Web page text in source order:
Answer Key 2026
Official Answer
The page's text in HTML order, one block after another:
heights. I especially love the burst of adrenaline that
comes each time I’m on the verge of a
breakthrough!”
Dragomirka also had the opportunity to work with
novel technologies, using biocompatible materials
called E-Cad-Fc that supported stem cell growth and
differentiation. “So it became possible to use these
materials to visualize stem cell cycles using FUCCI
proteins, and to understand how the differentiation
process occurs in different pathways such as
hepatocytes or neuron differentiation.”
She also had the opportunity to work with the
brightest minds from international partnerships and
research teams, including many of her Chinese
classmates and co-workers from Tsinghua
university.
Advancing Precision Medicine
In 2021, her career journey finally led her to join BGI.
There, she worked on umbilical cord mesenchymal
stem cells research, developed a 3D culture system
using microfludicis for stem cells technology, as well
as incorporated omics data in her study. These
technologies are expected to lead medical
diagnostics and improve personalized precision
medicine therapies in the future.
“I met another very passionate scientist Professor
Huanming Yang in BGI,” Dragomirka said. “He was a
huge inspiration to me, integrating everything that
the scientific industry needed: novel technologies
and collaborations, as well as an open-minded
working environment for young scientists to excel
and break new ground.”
★ ★ ★
### Assignment
The lines to reproduce run from the one containing "medicine therapies in the future." to the last line of the listing; print them exactly, including both ends.

### Reply to the exercise
medicine therapies in the future.
“I met another very passionate scientist Professor
Huanming Yang in BGI,” Dragomirka said. “He was a
huge inspiration to me, integrating everything that
the scientific industry needed: novel technologies
and collaborations, as well as an open-minded
working environment for young scientists to excel
and break new ground.”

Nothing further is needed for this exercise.